FG bans underage kids from participating in common entrance exams


By Adadainfo

The Federal Government has banned underage children from participating in the National Common Entrance Examination conducted by the National Examination Council (NECO) for admission into unity colleges across the country.

The government directed NECO to put strict measures in place to prevent underage persons from registering for the examination, including making birth certificates compulsory as registration requirement.

It noted that to get into secondary school, a candidate should be at least 12 years old, adding that a pupil could be eleven plus during the examination and by September, such a person would have attained the age of 12.

Permanent Secretary, Federal Ministry of Education, David Adejo, gave the directive on Saturday in Abuja while monitoring the conduct of the 2023 Common Entrance Examination into the 116 Federal Government Colleges across the federation.

A total of 72,821 candidates sat for the examination on Saturday nationwide.

The Permanent Secretary, after monitoring the exercise at the Federal Government Girls College, Bwari, and Government Day Secondary School, Bwari, said he was unhappy to see many underage persons taking the examination.

He insisted that registering candidates less than 11 years was unacceptable, disclosing that Airforce School, among others, does not accept candidates less than 12 years for admission into their schools.

Adejo said: “This year, I have advice for parents and I beg you, take this advice to any single home you know.

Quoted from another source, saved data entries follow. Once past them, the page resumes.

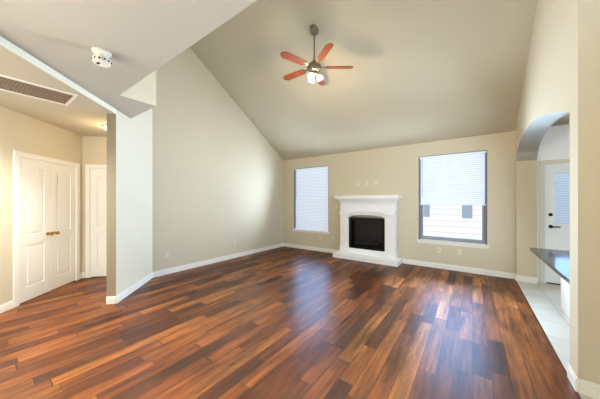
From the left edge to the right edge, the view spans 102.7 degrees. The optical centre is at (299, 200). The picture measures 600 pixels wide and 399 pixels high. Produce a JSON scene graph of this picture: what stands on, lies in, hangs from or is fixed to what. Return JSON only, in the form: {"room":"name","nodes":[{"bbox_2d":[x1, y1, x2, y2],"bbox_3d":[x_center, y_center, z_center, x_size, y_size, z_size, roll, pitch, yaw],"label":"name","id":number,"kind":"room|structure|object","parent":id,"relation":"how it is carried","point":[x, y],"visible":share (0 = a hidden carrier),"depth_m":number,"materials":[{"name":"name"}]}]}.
{"room":"living room","nodes":[
{"label":"living room","id":0,"kind":"room"},
{"bbox_2d":[0,106,81,304],"bbox_3d":[-3.725,0.075,1.812,0.120,2.750,5.487,0,0,-9],"label":"wall","id":1,"kind":"structure","parent":0,"point":[20,132],"depth_m":3.26,"materials":[{"name":"paint"}]},
{"bbox_2d":[13,150,79,307],"bbox_3d":[-4.049,0.380,3.846,0.134,2.140,1.196,0,0,-9],"label":"trim","id":2,"kind":"structure","parent":1,"relation":"attached to","point":[16,154],"depth_m":3.33,"materials":[{"name":"white wood"}]},
{"bbox_2d":[20,157,74,302],"bbox_3d":[-3.982,0.412,3.857,0.115,2.052,1.044,0,0,-9],"label":"closet door","id":3,"kind":"structure","parent":1,"relation":"in","point":[47,190],"depth_m":3.78,"materials":[{"name":"white wood"}]},
{"bbox_2d":[0,36,115,136],"bbox_3d":[-3.151,-1.265,2.264,7.240,0.070,5.200,0,0,36],"label":"ceiling","id":4,"kind":"structure","parent":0,"point":[86,115],"depth_m":3.00,"materials":[{"name":"beige paint"}]},
{"bbox_2d":[0,74,77,105],"bbox_3d":[-2.996,-1.224,2.633,0.500,0.012,0.740,0,0,36],"label":"ceiling vent","id":5,"kind":"object","parent":4,"relation":"in","point":[7,84],"visible":1,"depth_m":2.69,"materials":[{"name":"beige metal"}]},
{"bbox_2d":[82,136,106,271],"bbox_3d":[-3.536,0.075,4.684,1.181,2.750,0.120,0,0,-9],"label":"wall","id":6,"kind":"structure","parent":0,"point":[94,148],"depth_m":4.54,"materials":[{"name":"paint"}]},
{"bbox_2d":[85,164,106,277],"bbox_3d":[-3.585,0.380,4.667,0.960,2.140,0.134,0,0,-9],"label":"door frame","id":7,"kind":"structure","parent":6,"relation":"attached to","point":[88,167],"depth_m":4.53,"materials":[{"name":"white wood"}]},
{"bbox_2d":[91,169,106,276],"bbox_3d":[-3.574,0.412,4.599,0.808,2.052,0.115,0,0,-9],"label":"hall door","id":8,"kind":"structure","parent":6,"relation":"in","point":[98,176],"depth_m":4.59,"materials":[{"name":"white wood"}]},
{"bbox_2d":[0,0,256,117],"bbox_3d":[-0.226,-1.300,-0.503,8.980,0.001,4.120,0,0,36],"label":"ceiling","id":9,"kind":"structure","parent":0,"point":[141,36],"depth_m":1.86,"materials":[{"name":"white paint"}]},
{"bbox_2d":[91,47,111,67],"bbox_3d":[-1.725,-1.243,2.089,0.141,0.114,0.141,0,0,36],"label":"smoke detector","id":10,"kind":"object","parent":9,"relation":"attached to","point":[101,59],"visible":1,"depth_m":2.06,"materials":[{"name":"white plastic"}]},
{"bbox_2d":[107,108,151,295],"bbox_3d":[-2.759,-1.345,3.962,0.120,5.591,1.160,0,0,-9],"label":"wall","id":11,"kind":"structure","parent":0,"point":[118,124],"depth_m":3.72,"materials":[{"name":"paint"}]},
{"bbox_2d":[0,272,152,313],"bbox_3d":[-3.017,1.397,1.928,1.315,0.105,5.487,0,0,-9],"label":"baseboard","id":12,"kind":"structure","parent":11,"relation":"attached to","point":[109,299],"depth_m":3.53,"materials":[{"name":"white wood"}]},
{"bbox_2d":[120,70,155,105],"bbox_3d":[-2.164,-2.853,3.106,0.100,3.106,0.520,0,0,36],"label":"soffit","id":13,"kind":"structure","parent":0,"point":[144,91],"depth_m":3.18,"materials":[{"name":"beige paint"}]},
{"bbox_2d":[152,47,283,271],"bbox_3d":[-1.660,-1.175,6.223,0.120,5.251,4.050,0,0,36],"label":"wall","id":14,"kind":"structure","parent":0,"point":[216,181],"depth_m":5.41,"materials":[{"name":"paint"}]},
{"bbox_2d":[153,243,283,277],"bbox_3d":[-1.653,1.397,6.119,0.014,0.105,3.890,0,0,36],"label":"baseboard","id":15,"kind":"structure","parent":14,"relation":"attached to","point":[223,258],"depth_m":5.54,"materials":[{"name":"white wood"}]},
{"bbox_2d":[0,246,580,398],"bbox_3d":[-2.117,1.480,3.522,8.850,0.060,9.050,0,0,36],"label":"floor","id":16,"kind":"structure","parent":0,"point":[283,322],"depth_m":2.57,"materials":[{"name":"brown wood"}]},
{"bbox_2d":[333,195,401,266],"bbox_3d":[1.615,0.657,5.906,1.600,1.585,0.418,0,0,36],"label":"fireplace","id":17,"kind":"object","parent":16,"relation":"on","point":[364,239],"visible":1,"depth_m":5.89,"materials":[{"name":"stone"}]},
{"bbox_2d":[190,0,537,159],"bbox_3d":[0.410,-2.765,4.169,6.040,3.182,5.050,0,0,36],"label":"ceiling","id":18,"kind":"structure","parent":0,"point":[423,71],"depth_m":4.32,"materials":[{"name":"beige paint"}]},
{"bbox_2d":[280,24,352,85],"bbox_3d":[0.194,-2.481,4.084,1.208,0.904,1.271,0,0,36],"label":"ceiling fan","id":19,"kind":"object","parent":18,"relation":"hanging from","point":[314,67],"depth_m":3.99,"materials":[{"name":"brown wood"}]},
{"bbox_2d":[284,124,569,281],"bbox_3d":[3.389,-0.100,4.990,9.920,3.100,0.160,0,0,36],"label":"wall","id":20,"kind":"structure","parent":0,"point":[395,169],"depth_m":5.42,"materials":[{"name":"paint"}]},
{"bbox_2d":[293,165,329,233],"bbox_3d":[0.340,-0.033,7.148,1.290,1.935,0.163,0,0,36],"label":"window","id":21,"kind":"structure","parent":20,"relation":"in","point":[311,184],"depth_m":7.12,"materials":[{"name":"grey plastic"}]},
{"bbox_2d":[284,243,515,278],"bbox_3d":[3.338,1.397,4.920,9.520,0.105,0.014,0,0,36],"label":"baseboard","id":22,"kind":"structure","parent":20,"relation":"attached to","point":[405,261],"depth_m":5.12,"materials":[{"name":"white wood"}]},
{"bbox_2d":[417,150,489,248],"bbox_3d":[3.199,-0.033,5.094,1.290,1.935,0.163,0,0,36],"label":"window","id":23,"kind":"structure","parent":20,"relation":"in","point":[455,178],"depth_m":5.06,"materials":[{"name":"grey plastic"}]},
{"bbox_2d":[538,159,569,282],"bbox_3d":[4.686,0.367,3.950,1.090,2.165,0.016,0,0,36],"label":"door frame","id":24,"kind":"structure","parent":20,"relation":"attached to","point":[541,164],"depth_m":4.23,"materials":[{"name":"white wood"}]},
{"bbox_2d":[545,163,569,284],"bbox_3d":[4.731,0.406,4.013,0.934,2.087,0.162,0,0,36],"label":"kitchen door","id":25,"kind":"structure","parent":20,"relation":"in","point":[557,193],"depth_m":4.18,"materials":[{"name":"white wood"}]},
{"bbox_2d":[517,281,594,398],"bbox_3d":[3.202,1.480,-0.300,4.250,0.060,9.050,0,0,36],"label":"floor","id":26,"kind":"structure","parent":0,"point":[544,299],"depth_m":3.07,"materials":[{"name":"white tile"}]},
{"bbox_2d":[530,248,569,318],"bbox_3d":[3.162,1.075,2.635,0.660,0.750,1.930,0,0,36],"label":"countertop","id":27,"kind":"structure","parent":26,"relation":"on","point":[558,261],"depth_m":3.02,"materials":[{"name":"black stone"}]},
{"bbox_2d":[516,0,599,383],"bbox_3d":[3.164,-0.971,3.058,0.270,4.841,3.240,0,0,36],"label":"wall","id":28,"kind":"structure","parent":0,"point":[562,74],"depth_m":1.90,"materials":[{"name":"paint"}]},
{"bbox_2d":[515,274,599,398],"bbox_3d":[3.154,1.397,3.057,0.284,0.105,3.254,0,0,36],"label":"baseboard","id":29,"kind":"structure","parent":28,"relation":"attached to","point":[584,387],"depth_m":1.81,"materials":[{"name":"white wood"}]},
{"bbox_2d":[551,113,569,125],"bbox_3d":[4.357,-1.300,1.333,3.680,0.001,5.050,0,0,36],"label":"ceiling","id":30,"kind":"structure","parent":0,"point":[565,119],"depth_m":3.88,"materials":[{"name":"beige paint"}]},
{"label":"outside","id":31,"kind":"structure","parent":0,"visible":0},
{"bbox_3d":[4.747,1.500,6.606,18.000,0.060,4.030,0,0,36],"label":"ground","id":32,"kind":"structure","parent":31,"visible":0},
{"bbox_2d":[423,160,563,239],"bbox_3d":[6.787,-0.850,9.444,18.000,4.600,3.040,0,0,36],"label":"neighboring house","id":33,"kind":"structure","parent":32,"relation":"on","point":[453,221],"depth_m":8.56,"materials":[{"name":"white"}]}
]}

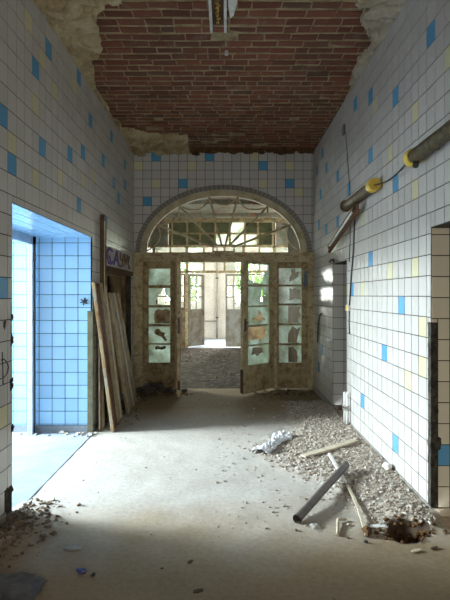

We are killing our children by allowing underage children to write the Common Entrance Examination.

“I saw children that I know that are not up to 10, and three of them accepted that they are nine years old. We are doing many things; one, we are teaching the children the wrong values. Education is not about passing exams. Education is teaching, learning and character formation.

“I beg the parents, let these children do the exams when they should. We don’t get value by pushing your child too far. Most of the times, if a child starts too early, he or she will have problems later in life.

“Education is designed in such a way that at any particular stage in life, there are messages your brain can take and understand and be able to use. We are moving from education that is reliant on reading textbooks and passing exams.”